Die Marbacher Sammlung an Totenmasken und Handabgüssen, wie sie das Cover dieses Bandes zeigt, rückt einen inventarisierenden und systematisierenden Umgang mit auktorialen Artefakten in den Fokus. Ähnliches lässt sich für die Funktionsweisen von Autor:inneninszenierung beobachten, schließlich erweisen sich Autor:innenbilder als Produkte auktorialer Inszenierungen, die auf kulturelle Vorräte an einschlägigen Motiven, Topoi und Praktiken zurückgreifen und nicht zuletzt darauf abzielen, Autor:innen und ihre Texte im literarischen Feld6 und im kulturellen Betrieb zu platzieren.

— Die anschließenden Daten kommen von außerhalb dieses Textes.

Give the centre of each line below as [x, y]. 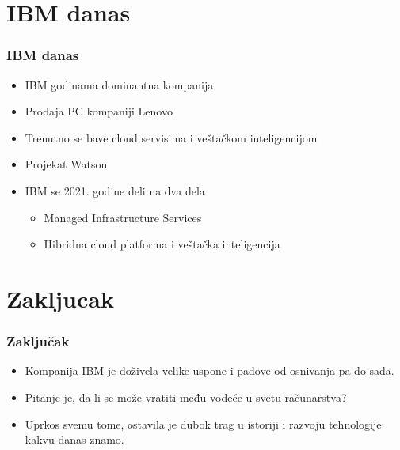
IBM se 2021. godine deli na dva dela [115, 190]
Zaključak [38, 341]
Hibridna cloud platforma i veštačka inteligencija [162, 244]
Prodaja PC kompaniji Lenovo [99, 111]
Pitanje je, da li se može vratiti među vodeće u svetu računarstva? [186, 397]
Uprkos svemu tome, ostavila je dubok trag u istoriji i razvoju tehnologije [203, 424]
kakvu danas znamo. [74, 439]
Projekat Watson [66, 164]
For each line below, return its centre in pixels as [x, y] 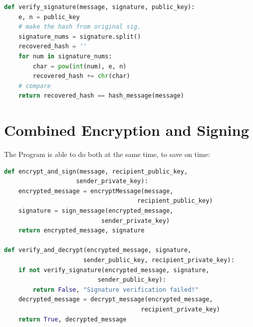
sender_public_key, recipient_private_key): [159, 260]
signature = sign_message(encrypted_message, [96, 211]
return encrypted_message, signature [81, 231]
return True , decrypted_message [72, 319]
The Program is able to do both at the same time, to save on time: [107, 154]
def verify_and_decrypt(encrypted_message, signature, [98, 250]
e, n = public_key [49, 17]
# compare [35, 86]
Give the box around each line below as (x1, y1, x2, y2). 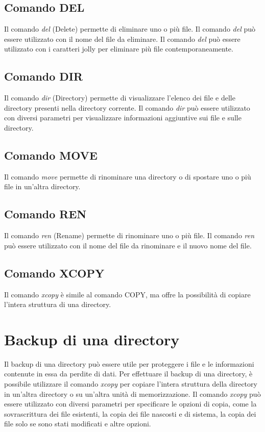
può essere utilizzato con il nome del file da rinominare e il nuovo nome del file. (4, 240, 252, 250)
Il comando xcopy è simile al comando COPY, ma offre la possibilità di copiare (4, 289, 251, 299)
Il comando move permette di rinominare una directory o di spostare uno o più (4, 171, 251, 182)
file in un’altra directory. (4, 181, 81, 192)
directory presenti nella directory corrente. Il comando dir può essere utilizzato (4, 102, 250, 113)
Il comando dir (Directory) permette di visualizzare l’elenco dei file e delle (4, 92, 235, 103)
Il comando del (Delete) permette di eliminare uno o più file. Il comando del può (4, 23, 255, 34)
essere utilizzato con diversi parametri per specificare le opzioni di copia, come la (4, 398, 257, 409)
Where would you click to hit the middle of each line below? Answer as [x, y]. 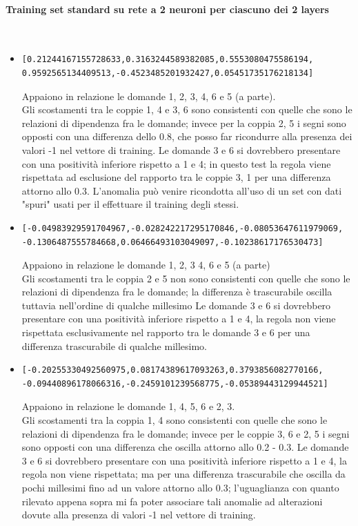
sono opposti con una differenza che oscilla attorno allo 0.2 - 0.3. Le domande [185, 447]
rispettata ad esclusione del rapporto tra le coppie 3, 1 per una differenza [176, 177]
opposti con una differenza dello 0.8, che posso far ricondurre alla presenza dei [187, 136]
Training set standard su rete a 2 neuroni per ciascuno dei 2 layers [167, 9]
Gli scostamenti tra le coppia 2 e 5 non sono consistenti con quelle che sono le [186, 278]
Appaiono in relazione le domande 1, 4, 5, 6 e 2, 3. [128, 406]
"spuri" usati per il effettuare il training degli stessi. [130, 204]
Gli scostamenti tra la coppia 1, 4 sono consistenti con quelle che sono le [175, 420]
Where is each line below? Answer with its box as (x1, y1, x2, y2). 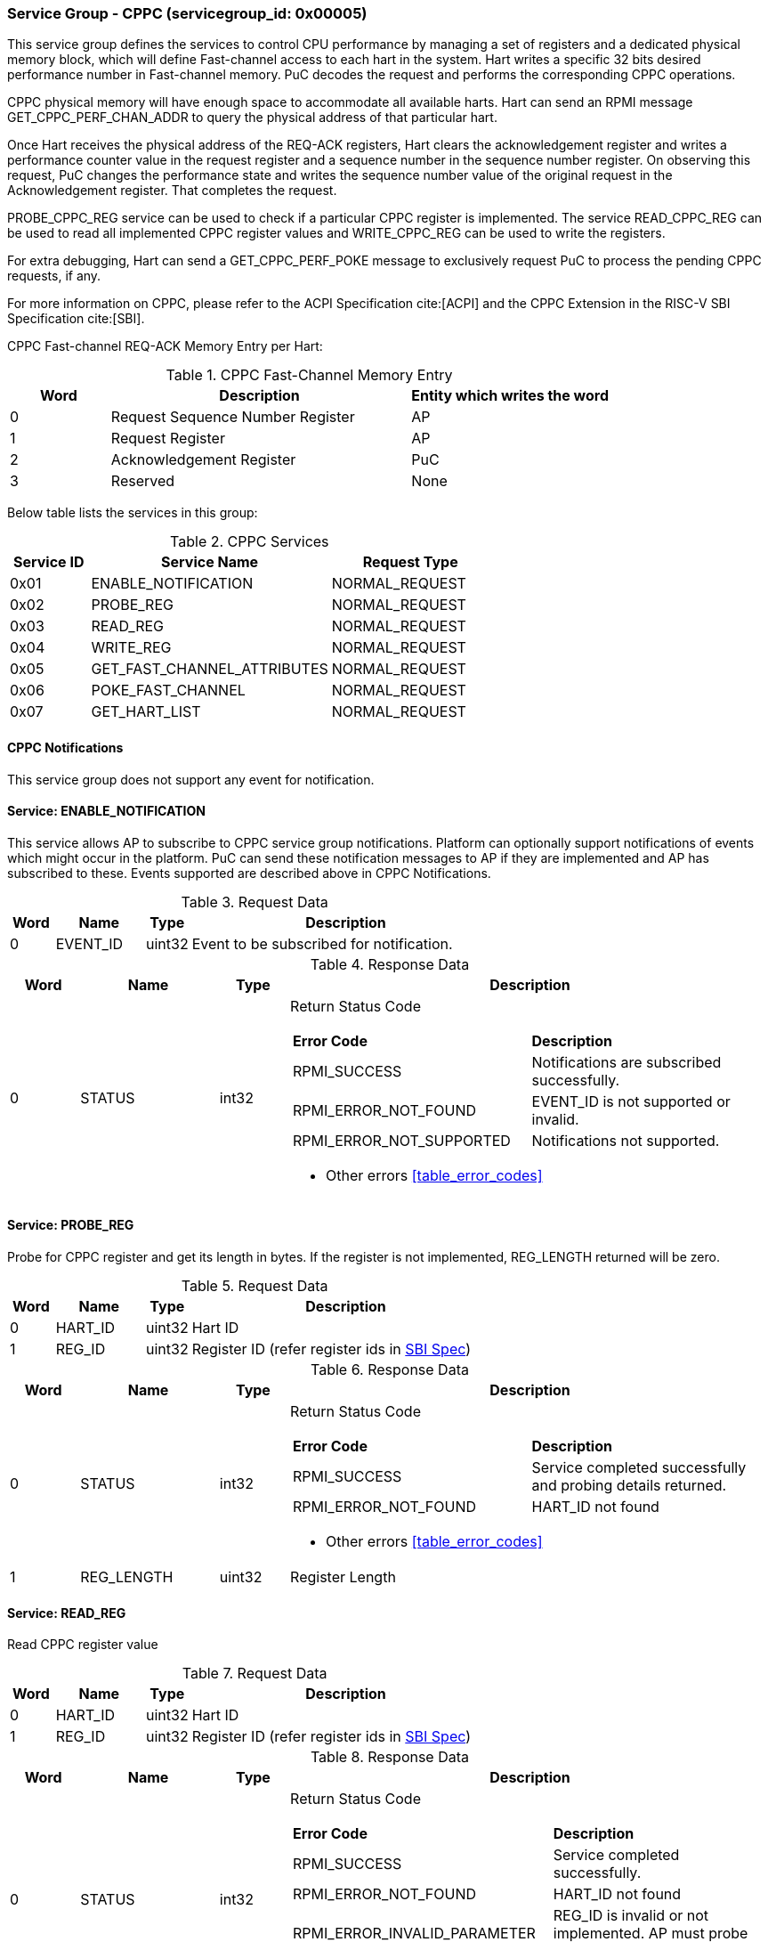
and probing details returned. (531, 1476, 727, 1495)
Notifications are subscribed (531, 1052, 722, 1071)
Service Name (161, 553, 259, 572)
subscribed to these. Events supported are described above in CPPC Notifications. (7, 865, 491, 881)
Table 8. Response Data (310, 1748, 470, 1767)
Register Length (290, 1568, 396, 1587)
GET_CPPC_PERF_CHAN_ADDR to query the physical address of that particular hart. (7, 110, 497, 126)
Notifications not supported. (531, 1131, 720, 1150)
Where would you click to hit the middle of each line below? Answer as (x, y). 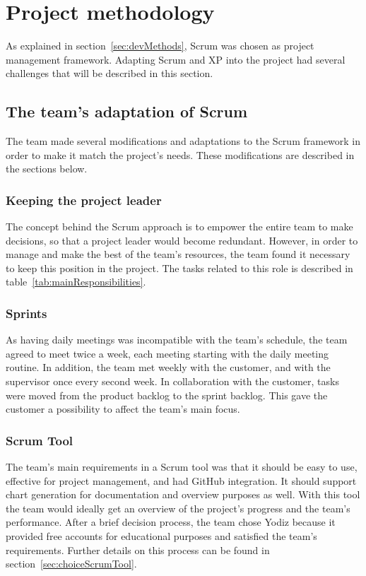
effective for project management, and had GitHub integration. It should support (181, 480)
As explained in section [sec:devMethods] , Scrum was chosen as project (160, 46)
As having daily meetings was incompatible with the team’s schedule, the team (177, 340)
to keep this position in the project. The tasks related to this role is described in (179, 268)
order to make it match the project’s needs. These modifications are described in (180, 154)
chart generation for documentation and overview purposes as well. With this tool (183, 494)
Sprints (26, 313)
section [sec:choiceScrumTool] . (71, 564)
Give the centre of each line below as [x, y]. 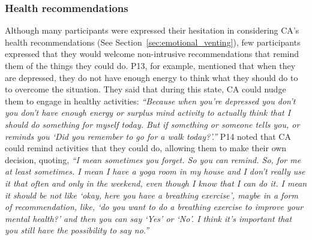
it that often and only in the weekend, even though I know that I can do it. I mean [156, 183]
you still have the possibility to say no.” [77, 230]
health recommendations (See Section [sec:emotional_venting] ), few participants [153, 42]
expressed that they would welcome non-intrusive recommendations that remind [152, 54]
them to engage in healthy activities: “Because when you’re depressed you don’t [150, 100]
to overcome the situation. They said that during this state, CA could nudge [145, 89]
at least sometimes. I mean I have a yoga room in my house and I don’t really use [155, 171]
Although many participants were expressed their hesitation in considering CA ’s [152, 30]
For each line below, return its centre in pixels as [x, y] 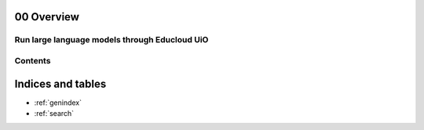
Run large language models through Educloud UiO [111, 40]
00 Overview [47, 17]
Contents [33, 60]
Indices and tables [60, 83]
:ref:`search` [54, 114]
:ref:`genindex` [58, 103]
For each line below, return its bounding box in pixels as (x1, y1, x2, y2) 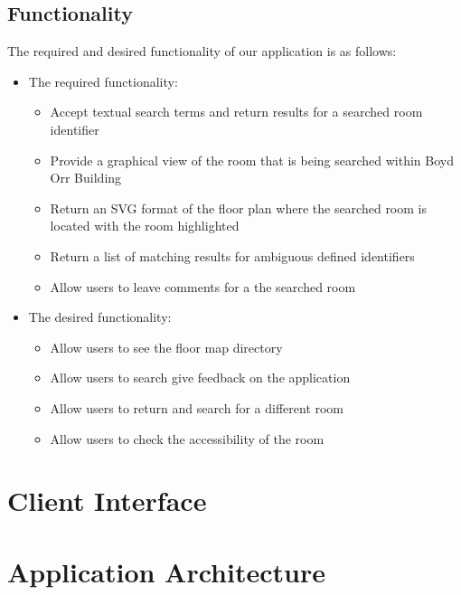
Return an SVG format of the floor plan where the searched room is (50, 198, 427, 217)
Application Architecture (7, 552, 325, 590)
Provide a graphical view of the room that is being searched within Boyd (50, 150, 454, 169)
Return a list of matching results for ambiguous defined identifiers (50, 246, 415, 265)
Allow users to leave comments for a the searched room (50, 277, 356, 296)
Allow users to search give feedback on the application (50, 368, 351, 387)
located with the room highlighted (50, 216, 240, 235)
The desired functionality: (28, 307, 172, 326)
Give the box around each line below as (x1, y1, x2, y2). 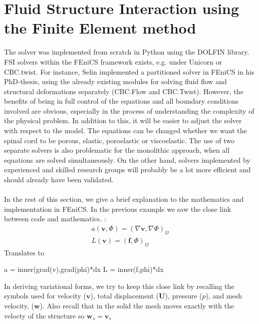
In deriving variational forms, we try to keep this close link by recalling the (4, 280, 234, 291)
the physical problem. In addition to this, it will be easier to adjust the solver (4, 115, 242, 126)
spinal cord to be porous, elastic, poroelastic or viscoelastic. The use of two (4, 135, 234, 145)
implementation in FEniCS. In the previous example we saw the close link (4, 203, 231, 214)
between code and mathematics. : (4, 213, 106, 224)
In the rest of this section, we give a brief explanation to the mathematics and (4, 194, 244, 204)
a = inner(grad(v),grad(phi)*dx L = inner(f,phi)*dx (4, 264, 164, 274)
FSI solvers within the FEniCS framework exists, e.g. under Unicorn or (4, 56, 222, 67)
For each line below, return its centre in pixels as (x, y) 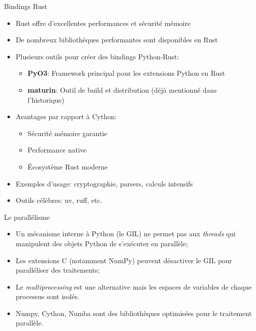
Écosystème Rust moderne (68, 166)
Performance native (57, 150)
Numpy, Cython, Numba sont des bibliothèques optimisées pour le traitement (134, 313)
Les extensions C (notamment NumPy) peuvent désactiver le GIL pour (124, 260)
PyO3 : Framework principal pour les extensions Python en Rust (126, 73)
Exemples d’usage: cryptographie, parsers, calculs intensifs (104, 183)
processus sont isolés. (47, 296)
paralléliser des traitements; (58, 270)
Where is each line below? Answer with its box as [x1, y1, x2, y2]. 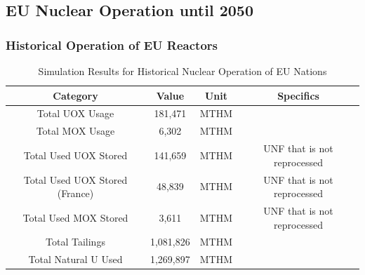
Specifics [277, 88, 319, 102]
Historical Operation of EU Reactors [6, 36, 218, 53]
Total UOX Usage [36, 106, 114, 121]
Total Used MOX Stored [22, 210, 128, 224]
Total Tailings [46, 234, 105, 249]
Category [53, 88, 98, 102]
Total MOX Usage [36, 123, 115, 138]
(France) [57, 186, 94, 201]
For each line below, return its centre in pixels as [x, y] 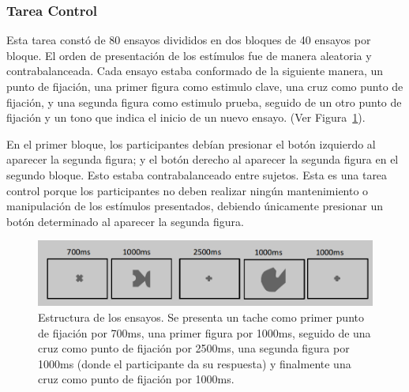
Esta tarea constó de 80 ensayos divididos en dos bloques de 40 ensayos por [189, 40]
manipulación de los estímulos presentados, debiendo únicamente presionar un [195, 206]
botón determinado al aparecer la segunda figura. [125, 221]
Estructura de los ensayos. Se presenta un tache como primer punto [201, 317]
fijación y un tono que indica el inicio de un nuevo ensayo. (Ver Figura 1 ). [186, 117]
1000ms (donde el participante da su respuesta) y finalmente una [195, 363]
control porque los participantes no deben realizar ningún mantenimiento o [188, 190]
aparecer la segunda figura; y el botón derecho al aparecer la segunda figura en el [203, 159]
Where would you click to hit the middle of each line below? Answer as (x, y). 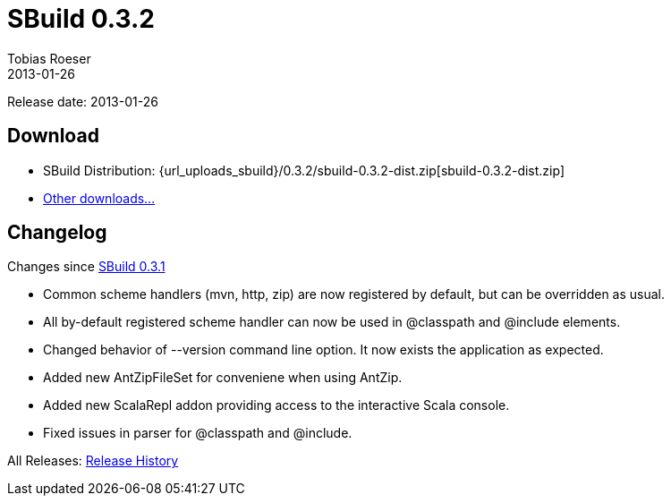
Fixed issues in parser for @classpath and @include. (198, 433)
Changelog (57, 233)
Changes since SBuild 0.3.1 (86, 267)
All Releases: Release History (93, 461)
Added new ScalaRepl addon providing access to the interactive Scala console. (276, 405)
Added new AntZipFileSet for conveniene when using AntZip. (223, 378)
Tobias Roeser (49, 58)
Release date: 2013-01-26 (83, 101)
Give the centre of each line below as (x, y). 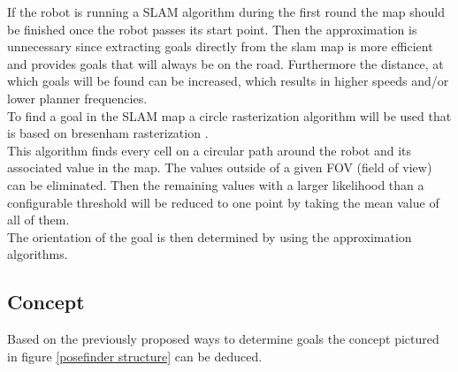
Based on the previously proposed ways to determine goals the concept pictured (223, 339)
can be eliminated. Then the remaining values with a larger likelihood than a (216, 184)
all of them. (38, 220)
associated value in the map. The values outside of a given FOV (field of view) (220, 167)
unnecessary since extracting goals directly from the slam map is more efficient (220, 46)
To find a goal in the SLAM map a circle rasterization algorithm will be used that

Mögen Autor:innen dabei betont öffentlichkeitsbezogen oder zurückhaltend7 agieren, avancieren sie zugleich zu Projektionsflächen für Fremdinszenierungen und ›Bildentwürfe‹, die von Verlagen, von Leser:innen und nicht zuletzt auch von Literaturkritik und Literaturwissenschaft ausgehen.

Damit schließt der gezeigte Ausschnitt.